Pubdate: Mon, 18 Sep 2000
Source: Insight Magazine (US)
Website: http://www.insightmag.com/
Feedback: http://207.238.36.125/feedback/
Address: 3600 New York Ave., NE, Washington, DC 20002
Contact:  Mark Davis

IS THE DRUG CZAR SKIRTING THE LAW?

The head of the Office of National Drug Control Policy is under fire for
manipulating data in a report to Congress to cover shortcomings in his
federal antidrug program.

Bill Clinton’s drug czar, Barry McCaffrey, has had no shortage of trouble
recently. First, he provoked outrage by paying TV producers to let him edit
scripts to promote the White House Office of National Drug Control Policy’s,
or ONDCP’s, antidrug message. Then he got into even more trouble when Salon,
a liberal Internet magazine, discovered that he was paying publishers to run
antidrug editorials. And McCaffrey’s problems only got worse when it was
discovered that his office’s Website was allowing advertisers to store
“cookies” on visitors’ computers, potentially allowing advertisers to track
what other Websites they visit.

Now McCaffrey’s office is in more hot water. Insight has discovered that
ONDCP manipulated data in a formal report to deceive Congress, a likely
violation of federal law. The move concealed from congressional budget
makers the shortcomings of ONDCP’s $195 million per year media campaign to
promote antidrug awareness. The campaign is the only program ONDCP directly
manages.

The doctored document, “Performance Measures of Effectiveness: 2000 Report,”
is supposed to fulfill ONDCP’s obligations under Public Law No. 105-277,
which seeks to reduce waste by requiring ONDCP to set “quantifiable and
measurable” goals and then file annual reports with Congress detailing
progress. If goals are not met, Congress can eliminate programs that don’t
work.

To this end, ONDCP includes in its report a section called “Progress at a
Glance,” two pages that color code each of its goals: green for goals that
are “on target” and red for those “off target.”

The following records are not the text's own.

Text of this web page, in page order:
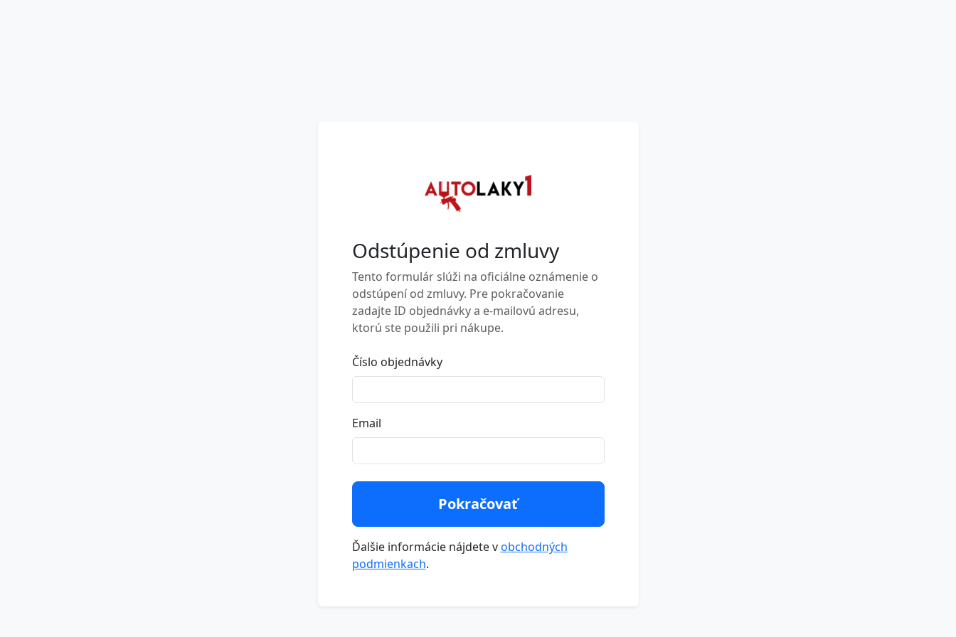
Odstúpenie od zmluvy
Tento formulár slúži na oficiálne oznámenie o
odstúpení od zmluvy. Pre pokračovanie
zadajte ID objednávky a e-mailovú adresu,
ktorú ste použili pri nákupe.
Číslo objednávky
Email
Ďalšie informácie nájdete vobchodných
podmienkach.
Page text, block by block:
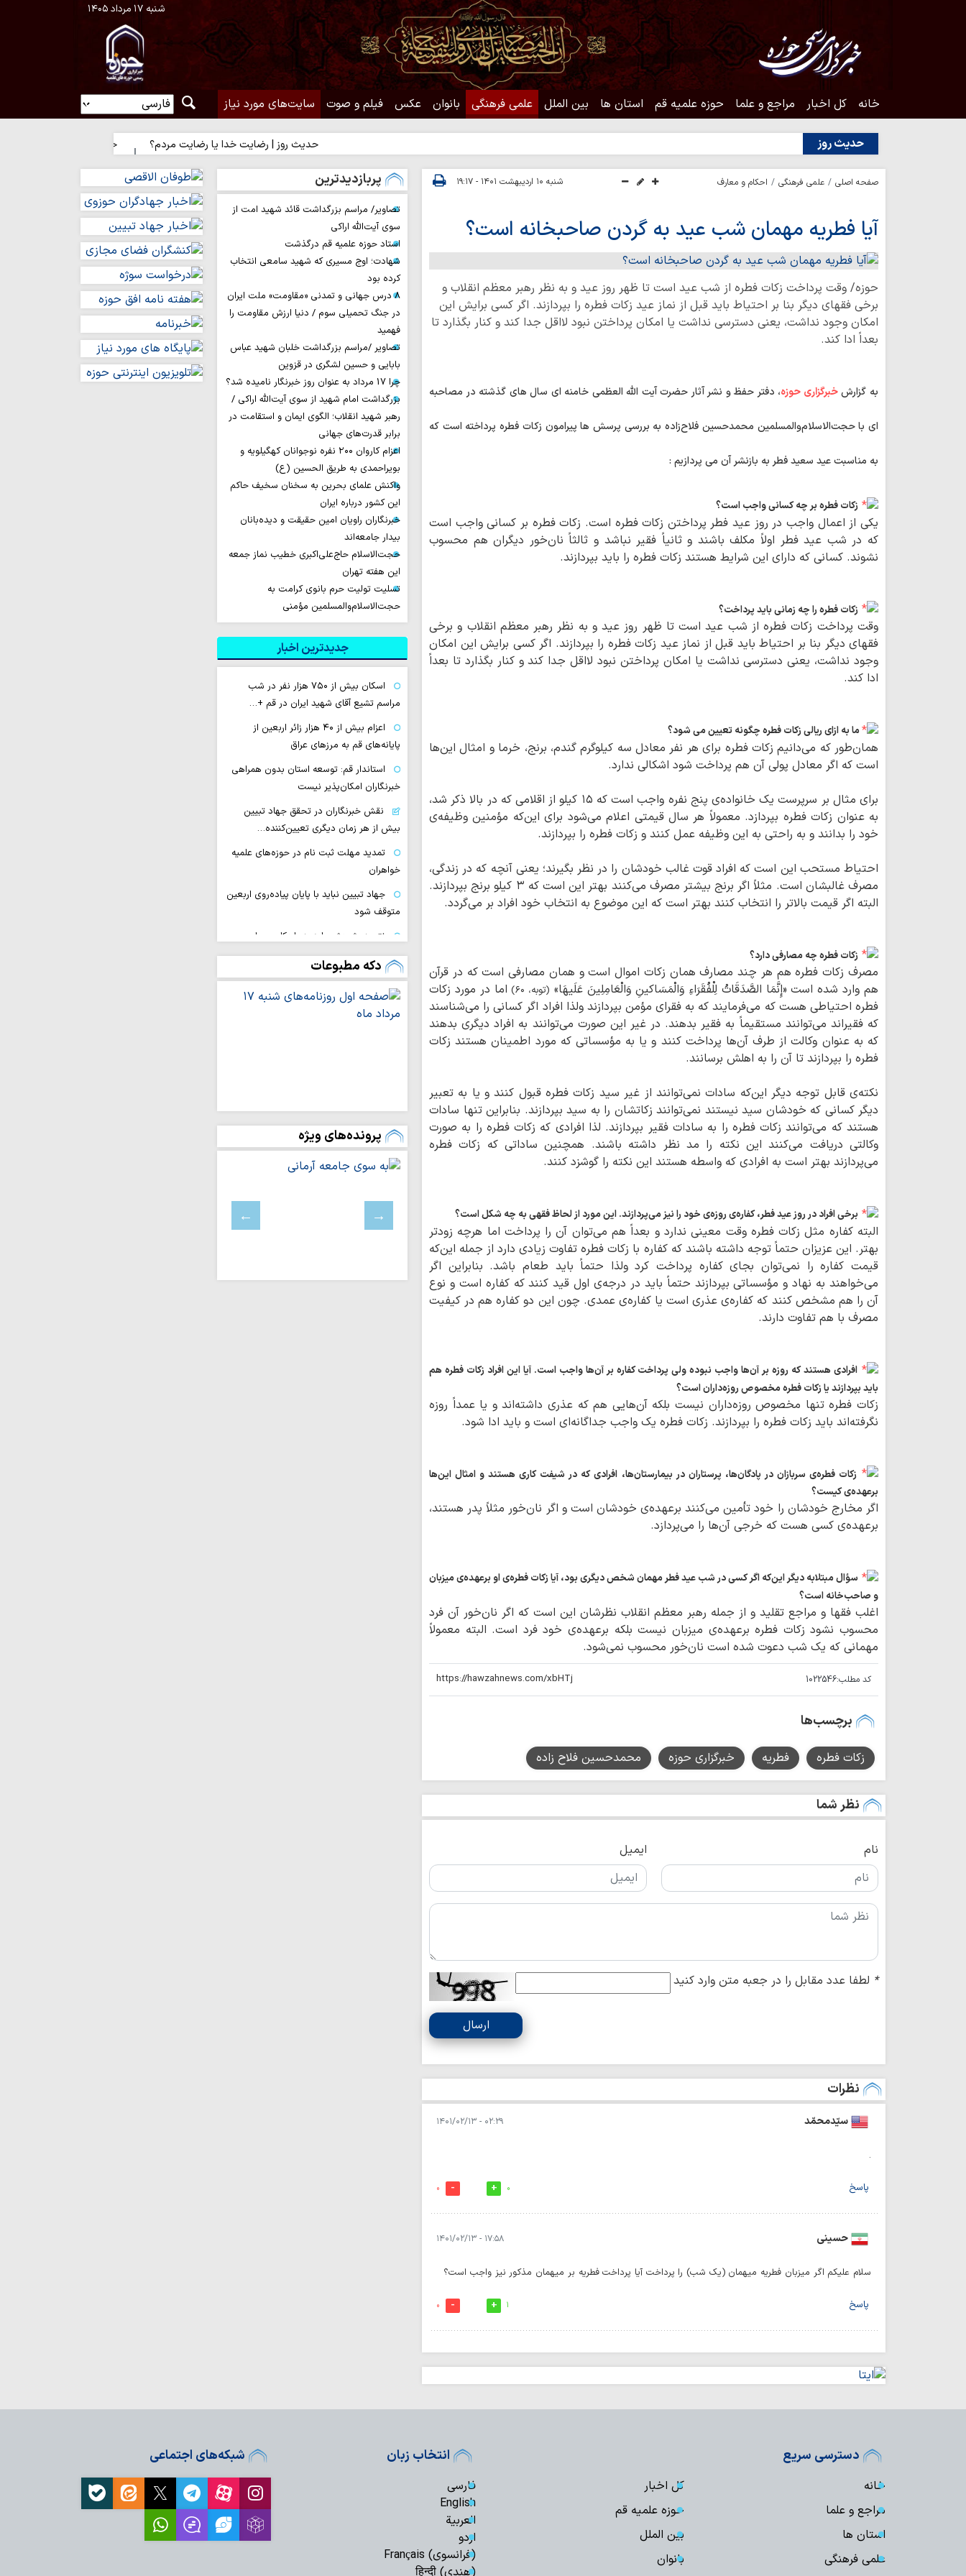
شنبه ۱۷ مرداد ۱۴۰۵
خانه کل اخبار مراجع و علما حوزه علمیه قم استان ها بین الملل علمی فرهنگی بانوان عکس فیلم و صوت سایت‌های مورد نیاز
حدیث روز حدیث روز | رضایت خدا یا رضایت مردم؟ حدیث روز | راه نزدیک شدن به محبت
صفحه اصلی علمی فرهنگی احکام و معارف شنبه ۱۰ اردیبهشت ۱۴۰۱ - ۱۹:۱۷
آیا فطریه مهمان شب عید به گردن صاحبخانه است؟
حوزه/ وقت پرداخت زکات فطره از شب عید است تا ظهر روز عید و به نظر رهبر معظم انقلاب و
برخی فقهای دیگر بنا بر احتیاط باید قبل از نماز عید زکات فطره را بپردازند. اگر کسی برایش این
امکان وجود نداشت، یعنی دسترسی نداشت یا امکان پرداختن نبود لااقل جدا کند و کنار بگذارد تا
بعداً ادا کند.
به گزارشخبرگزاری حوزه، دفتر حفظ و نشر آثار حضرت آیت الله العظمی خامنه ای سال های گذشته در مصاحبه
ای با حجت‌الاسلام‌والمسلمین محمدحسین فلاح‌زاده به بررسی پرسش ها پیرامون زکات فطره پرداخته است که
به مناسبت عید سعید فطر به بازنشر آن می پردازیم :
زکات فطره بر چه کسانی واجب است؟
یکی از اعمال واجب در روز عید فطر پرداختن زکات فطره است. زکات فطره بر کسانی واجب است
که در شب عید فطر اولاً مکلف باشند و ثانیاً فقیر نباشد و ثالثاً نان‌خور دیگران هم محسوب
نشوند. کسانی که دارای این شرایط هستند زکات فطره را باید بپردازند.
زکات فطره را چه زمانی باید پرداخت؟
وقت پرداخت زکات فطره از شب عید است تا ظهر روز عید و به نظر رهبر معظم انقلاب و برخی
فقهای دیگر بنا بر احتیاط باید قبل از نماز عید زکات فطره را بپردازند. اگر کسی برایش این امکان
وجود نداشت، یعنی دسترسی نداشت یا امکان پرداختن نبود لااقل جدا کند و کنار بگذارد تا بعداً
ادا کند.
ما به ازای ریالی زکات فطره چگونه تعیین می شود؟
همان‌طور که می‌دانیم زکات فطره برای هر نفر معادل سه کیلوگرم گندم، برنج، خرما و امثال این‌ها
است که اگر معادل پولی آن هم پرداخت شود اشکالی ندارد.
برای مثال بر سرپرست یک خانواده‌ی پنج نفره واجب است که ۱۵ کیلو از اقلامی که در بالا ذکر شد،
به عنوان زکات فطره بپردازد. معمولاً هر سال قیمتی اعلام می‌شود برای این‌که مؤمنین وظیفه‌ی
خود را بدانند و به راحتی به این وظیفه عمل کنند و زکات فطره را بپردازند.
احتیاط مستحب این است که افراد قوت غالب خودشان را در نظر بگیرند؛ یعنی آنچه که در زندگی،
مصرف غالبشان است. مثلاً اگر برنج بیشتر مصرف می‌کنند بهتر این است که ۳ کیلو برنج بپردازند.
البته اگر قیمت بالاتر را انتخاب کنند بهتر است که این موضوع به انتخاب خود افراد بر می‌گردد.
زکات فطره چه مصارفی دارد؟
مصرف زکات فطره هم هر چند مصارف همان زکات اموال است و همان مصارفی است که در قرآن
هم وارد شده است «إِنَّمَا الصَّدَقَاتُ لِلْفُقَرَ‌اءِ وَالْمَسَاکینِ وَالْعَامِلِینَ عَلَیهَا» (توبه، ۶۰)
اما در مورد زکات
فطره احتیاطی هست که می‌فرمایند که به فقرای مؤمن بپردازند ولذا افراد اگر کسانی را می‌شناسند
که فقیراند می‌توانند مستقیماً به فقیر بدهند. در غیر این صورت می‌توانند به افراد دیگری بدهند
که به عنوان وکالت از طرف آن‌ها پرداخت کنند و یا به مؤسساتی که مورد اطمینان هستند زکات
فطره را بپردازند تا آن را به اهلش برسانند.
نکته‌ی قابل توجه دیگر این‌که سادات نمی‌توانند از غیر سید زکات فطره قبول کنند و یا به تعبیر
دیگر کسانی که خودشان سید نیستند نمی‌توانند زکاتشان را به سید بپردازند. بنابراین تنها سادات
هستند که می‌توانند زکات فطره را به سادات فقیر بپردازند. لذا افرادی که زکات فطره را به صورت
وکالتی دریافت می‌کنند این نکته را مد نظر داشته باشند. همچنین ساداتی که زکات فطره
می‌پردازند بهتر است به افرادی که واسطه هستند این نکته را گوشزد کنند.
برخی افراد در روز عید فطر، کفاره‌ی روزه‌ی خود را نیز می‌پردازند. این مورد از لحاظ فقهی به چه شکل است؟
البته کفاره مثل زکات فطره وقت معینی ندارد و بعداً هم می‌توان آن را پرداخت اما هرچه زودتر
بهتر. این عزیزان حتماً توجه داشته باشند که کفاره با زکات فطره تفاوت زیادی دارد از جمله این‌که
قیمت کفاره را نمی‌توان بجای کفاره پرداخت کرد ولذا حتماً باید طعام باشد. بنابراین اگر
می‌خواهند به نهاد و مؤسساتی بپردازند حتماً باید در درجه‌ی اول قید کنند که کفاره است و نوع
آن را هم مشخص کنند که کفاره‌ی عذری است یا کفاره‌ی عمدی. چون این دو کفاره هم در کیفیت
مصرف با هم تفاوت دارند.
افرادی هستند که روزه بر آن‌ها واجب نبوده ولی پرداخت کفاره بر آن‌ها واجب است. آیا این افراد زکات فطره هم
باید بپردازند یا زکات فطره مخصوص روزه‌داران است؟
زکات فطره تنها مخصوص روزه‌داران نیست بلکه آن‌هایی هم که عذری داشته‌اند و یا عمداً روزه
نگرفته‌اند باید زکات فطره را بپردازند. زکات فطره یک واجب جداگانه‌ای است و باید ادا شود.
زکات فطره‌ی سربازان در پادگان‌ها، پرستاران در بیمارستان‌ها، افرادی که در شیفت کاری هستند و امثال این‌ها
برعهده‌ی کیست؟
اگر مخارج خودشان را خود تأمین می‌کنند برعهده‌ی خودشان است و اگر نان‌خور مثلاً پدر هستند،
برعهده‌ی کسی هست که خرجی آن‌ها را می‌پردازد.
سؤال مبتلابه دیگر این‌که اگر کسی در شب عید فطر مهمان شخص دیگری بود، آیا زکات فطره‌ی او برعهده‌ی میزبان
و صاحب‌خانه است؟
اغلب فقها و مراجع تقلید و از جمله رهبر معظم انقلاب نظرشان این است که اگر نان‌خور آن فرد
محسوب نشود زکات فطره برعهده‌ی میزبان نیست بلکه برعهده‌ی خود فرد است. البته معمولاً
مهمانی که یک شب دعوت شده است نان‌خور محسوب نمی‌شود.
کد مطلب:1022546
برچسب‌ها
زکات فطره فطریه خبرگزاری حوزه محمدحسین فلاح زاده
نظر شما
نام ایمیل
* لطفا عدد مقابل را در جعبه متن وارد کنید
ارسال
نظرات
سیّدمحمّد ۰۲:۲۹ - ۱۴۰۱/۰۲/۱۳
.
پاسخ 0
0
حسینی ۱۷:۵۸ - ۱۴۰۱/۰۲/۱۳
سلام علیکم اگر میزبان فطریه میهمان (یک شب) را پرداخت آيا پرداخت فطریه بر میهمان مذکور نیز واجب است؟
پاسخ 1
0
پربازدیدترین
تصاویر/ مراسم بزرگداشت قائد شهید امت از
سوی آیت‌الله اراکی
استاد حوزه علمیه قم درگذشت
شهادت؛ اوج مسیری که شهید سامعی انتخاب
کرده بود
۸ درس جهانی و تمدنی «مقاومت» ملت ایران
در جنگ تحمیلی سوم / دنیا ارزش مقاومت را
فهمید
تصاویر /مراسم بزرگداشت خلبان شهید عباس
بابایی و حسین لشگری در قزوین
چرا 17 مرداد به عنوان روز خبرنگار نامیده شد؟
بزرگداشت امام شهید از سوی آیت‌الله اراکی /
رهبر شهید انقلاب؛ الگوی ایمان و استقامت در
برابر قدرت‌های جهانی
اعزام کاروان ۲۰۰ نفره نوجوانان کهگیلویه و
بویراحمدی به طریق الحسین (ع)
واکنش علمای بحرین به سخنان سخیف حاکم
این کشور درباره ایران
خبرنگاران راویان امین حقیقت و دیده‌بانان
بیدار جامعه‌اند
حجت‌الاسلام حاج‌علی‌اکبری خطیب نماز جمعه
این هفته تهران
تسلیت تولیت حرم بانوی کرامت به
حجت‌الاسلام‌والمسلمین مؤمنی
جدیدترین اخبار
اسکان بیش از ۷۵۰ هزار نفر در شب
مراسم تشیع آقای شهید ایران در قم +…
اعزام بیش از ۴۰ هزار زائر اربعین از
پایانه‌های قم به مرزهای عراق
استاندار قم: توسعه استان بدون همراهی
خبرنگاران امکان‌پذیر نیست
نقش خبرنگاران در تحقق جهاد تبیین
بیش از هر زمان دیگری تعیین‌کننده…
تمدید مهلت ثبت نام در حوزه‌های علمیه
خواهران
جهاد تبیین نباید با پایان پیاده‌روی اربعین
متوقف شود
نتیجه پژوهش باید به راهکاری عملی و
قابل ارزیابی منتهی شود
۱۰ محور مواصلاتی و چهار منطقه مشهد؛
میزبان فعالیت تبلیغی مبلغان در…
روایتگران جهاد تبیین؛ تقدیر حوزه‌های
برگزاری سلسله‌نشست‌های «تابستانهٔ ادیان
و عرفان»
نماد آزادی دینی، سیاسی و نماد پایان…
بیان حقیقت و افزایش آگاهی جامعه،
دکه مطبوعات
پرونده‌های ویژه
دسترسی سریع
خانه
کل اخبار
مراجع و علما
حوزه علمیه قم
استان ها
بین الملل
علمی فرهنگی
بانوان
انتخاب زبان
فارسی
English
العربیة
اردو
(فرانسوی) Français
(هندی) हिन्दी
شبکه‌های اجتماعی

It’s here that the deception began. In the section describing its media
campaign, ONDCP listed its goal to “increase the percentage of youth who
perceive drug use as harmful” in green. This meant that it was on target to
increase the proportion of American youth who see drug use as harmful to 80
percent by 2002. But was ONDCP really on target?

In 1996 only 59.9 percent of 12th-graders — the group that ONDCP used to
measure youth perception — saw regular marijuana use as harmful. By 1998,
the proportion had fallen to 58.5 percent and, by 1999 it was at 57.4
percent.

For three consecutive years, risk perception among 12th-graders fell below
the 1996 levels. Given these bleak numbers, ONDCP should have marked this
goal in red, indicating that it was not on target. To get the numbers to
come out right, officials made two changes (which they did not point out in
the report) in the way they calculated risk perception. First, they changed
a figure called the “base year,” from which they judged progress. The
original base year was 1996; the new one was 1998.

By making the change, they accomplished two things. First, they made the
downward trend — one that might have jeopardized funding for their program —
look less severe. Second, since the most recent data came from 1999, a 1998
base year left less room for long-term comparison. Using a 1996 base year
would show a trend for three years: 1997, 1998 and 1999. But by starting in
1998, officials could now report that, although there had been a decline, it
had been only for one year.

But even this more modest decline never made it into the report. That’s
because McCaffrey’s officials made a second change: They started to use
eighth-grade data instead of the 12th-grade data. Conveniently,
eighth-graders typically see drug use as more risky than 12th-graders,
hovering in the lower 70 percent range compared to the upper 50 percent
range for 12th-graders. By changing the data source, officials found they
could boast that they were less than 7 percent from their 2002 goal,
compared to the 23 percent shortfall with the original 12th-grade data.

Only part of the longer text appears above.